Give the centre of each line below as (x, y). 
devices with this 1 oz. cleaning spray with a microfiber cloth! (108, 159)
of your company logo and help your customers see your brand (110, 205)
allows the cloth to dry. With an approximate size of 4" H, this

######

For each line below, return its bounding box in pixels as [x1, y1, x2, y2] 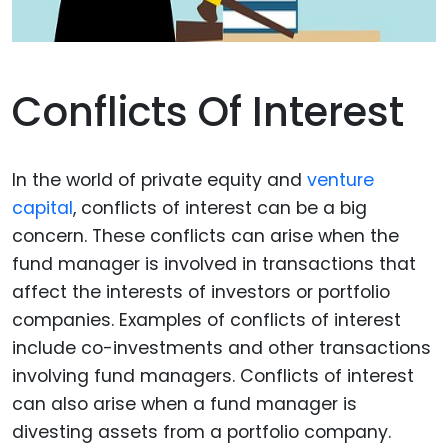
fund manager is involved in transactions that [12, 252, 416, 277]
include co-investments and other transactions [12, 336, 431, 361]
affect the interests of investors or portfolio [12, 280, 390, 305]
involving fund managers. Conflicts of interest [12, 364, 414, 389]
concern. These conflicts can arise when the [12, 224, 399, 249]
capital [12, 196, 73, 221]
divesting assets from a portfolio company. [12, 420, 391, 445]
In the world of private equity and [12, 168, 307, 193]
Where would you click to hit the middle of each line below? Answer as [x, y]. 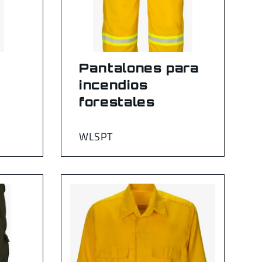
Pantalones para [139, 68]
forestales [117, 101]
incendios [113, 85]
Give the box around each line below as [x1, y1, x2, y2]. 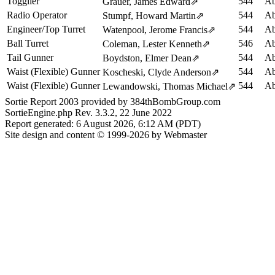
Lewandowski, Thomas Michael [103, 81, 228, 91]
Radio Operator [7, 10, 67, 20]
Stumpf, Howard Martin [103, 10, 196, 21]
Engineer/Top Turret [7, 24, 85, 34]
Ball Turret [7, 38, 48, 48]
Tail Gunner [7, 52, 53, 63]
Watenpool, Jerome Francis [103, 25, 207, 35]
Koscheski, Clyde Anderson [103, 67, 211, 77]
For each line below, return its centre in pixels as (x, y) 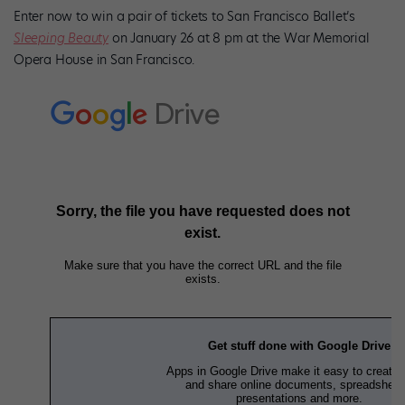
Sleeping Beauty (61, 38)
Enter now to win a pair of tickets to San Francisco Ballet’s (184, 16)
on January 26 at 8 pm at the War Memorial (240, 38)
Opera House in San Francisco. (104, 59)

######

> Your assignment
Your reply is to be an exact repeat of the listing above from the line holding "Stumpf, Howard Martin [103, 10, 196, 21]" down to the line holding "Opera House in San Francisco. (104, 59)", ends included, pictures excluded.

> Problem solution
Stumpf, Howard Martin [103, 10, 196, 21]
Engineer/Top Turret [7, 24, 85, 34]
Ball Turret [7, 38, 48, 48]
Tail Gunner [7, 52, 53, 63]
Watenpool, Jerome Francis [103, 25, 207, 35]
Koscheski, Clyde Anderson [103, 67, 211, 77]
For each line below, return its centre in pixels as (x, y) 
Sleeping Beauty (61, 38)
Enter now to win a pair of tickets to San Francisco Ballet’s (184, 16)
on January 26 at 8 pm at the War Memorial (240, 38)
Opera House in San Francisco. (104, 59)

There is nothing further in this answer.